### PROBLEM TO SOLVE
From the first line of the data below, copy each line up to the one containing "Contains a list of all constraints. [105, 55]", and include that line too.

### Data excerpts
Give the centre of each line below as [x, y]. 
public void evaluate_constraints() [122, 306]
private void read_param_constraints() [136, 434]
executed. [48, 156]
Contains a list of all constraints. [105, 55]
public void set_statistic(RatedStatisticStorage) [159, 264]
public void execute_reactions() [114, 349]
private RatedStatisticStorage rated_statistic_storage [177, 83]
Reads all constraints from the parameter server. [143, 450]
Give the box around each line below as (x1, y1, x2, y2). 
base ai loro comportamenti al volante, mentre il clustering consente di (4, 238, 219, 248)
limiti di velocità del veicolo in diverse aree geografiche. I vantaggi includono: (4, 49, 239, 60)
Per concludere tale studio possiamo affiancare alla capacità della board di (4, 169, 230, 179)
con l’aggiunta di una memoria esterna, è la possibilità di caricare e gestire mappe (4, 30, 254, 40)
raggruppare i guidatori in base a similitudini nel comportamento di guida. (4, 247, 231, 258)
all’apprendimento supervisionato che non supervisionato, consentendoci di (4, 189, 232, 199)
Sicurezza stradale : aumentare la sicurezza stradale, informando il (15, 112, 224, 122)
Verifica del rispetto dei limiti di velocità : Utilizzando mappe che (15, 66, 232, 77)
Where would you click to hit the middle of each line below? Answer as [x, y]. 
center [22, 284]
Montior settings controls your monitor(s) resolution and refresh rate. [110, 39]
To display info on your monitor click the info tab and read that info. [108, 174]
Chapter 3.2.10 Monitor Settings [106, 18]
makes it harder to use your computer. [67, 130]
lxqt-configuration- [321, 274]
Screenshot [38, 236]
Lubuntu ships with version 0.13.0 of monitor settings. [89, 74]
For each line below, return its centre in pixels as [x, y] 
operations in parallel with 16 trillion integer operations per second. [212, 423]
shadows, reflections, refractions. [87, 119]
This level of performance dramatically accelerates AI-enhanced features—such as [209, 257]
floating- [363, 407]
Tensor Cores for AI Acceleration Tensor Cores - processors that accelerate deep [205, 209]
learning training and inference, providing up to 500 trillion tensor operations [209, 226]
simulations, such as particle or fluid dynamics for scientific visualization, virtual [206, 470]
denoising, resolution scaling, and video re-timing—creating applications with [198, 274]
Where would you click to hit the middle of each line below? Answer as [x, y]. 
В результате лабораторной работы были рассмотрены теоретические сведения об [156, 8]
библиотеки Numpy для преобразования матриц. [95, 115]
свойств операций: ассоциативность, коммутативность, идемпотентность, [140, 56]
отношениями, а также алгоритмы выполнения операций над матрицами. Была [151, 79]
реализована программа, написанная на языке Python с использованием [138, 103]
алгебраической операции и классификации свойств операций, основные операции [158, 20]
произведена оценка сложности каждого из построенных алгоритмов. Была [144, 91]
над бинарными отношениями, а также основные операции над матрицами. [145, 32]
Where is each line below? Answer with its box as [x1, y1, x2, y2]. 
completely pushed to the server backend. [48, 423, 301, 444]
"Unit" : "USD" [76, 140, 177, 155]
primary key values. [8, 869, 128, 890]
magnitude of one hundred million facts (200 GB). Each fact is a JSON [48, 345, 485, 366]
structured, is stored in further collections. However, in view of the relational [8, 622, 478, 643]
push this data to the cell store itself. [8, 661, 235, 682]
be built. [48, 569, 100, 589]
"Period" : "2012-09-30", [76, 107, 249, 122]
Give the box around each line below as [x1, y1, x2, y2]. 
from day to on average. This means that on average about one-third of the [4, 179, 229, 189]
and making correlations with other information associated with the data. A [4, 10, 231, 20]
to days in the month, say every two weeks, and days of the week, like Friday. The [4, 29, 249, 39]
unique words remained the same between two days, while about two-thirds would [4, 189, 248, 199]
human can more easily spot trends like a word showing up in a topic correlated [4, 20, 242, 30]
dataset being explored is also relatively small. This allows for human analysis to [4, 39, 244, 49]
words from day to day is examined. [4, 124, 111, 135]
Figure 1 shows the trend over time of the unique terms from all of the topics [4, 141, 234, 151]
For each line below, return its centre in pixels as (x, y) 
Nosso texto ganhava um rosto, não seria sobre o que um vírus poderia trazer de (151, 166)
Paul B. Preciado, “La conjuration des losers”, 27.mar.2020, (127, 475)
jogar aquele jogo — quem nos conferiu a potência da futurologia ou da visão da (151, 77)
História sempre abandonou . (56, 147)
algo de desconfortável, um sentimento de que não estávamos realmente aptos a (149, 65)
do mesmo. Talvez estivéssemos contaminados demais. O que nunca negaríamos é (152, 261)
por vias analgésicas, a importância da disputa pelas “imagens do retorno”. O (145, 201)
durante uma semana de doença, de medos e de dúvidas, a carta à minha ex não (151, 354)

### EXERCISE SOLUTION
Give the centre of each line below as [x, y]. 
public void evaluate_constraints() [122, 306]
private void read_param_constraints() [136, 434]
executed. [48, 156]
Contains a list of all constraints. [105, 55]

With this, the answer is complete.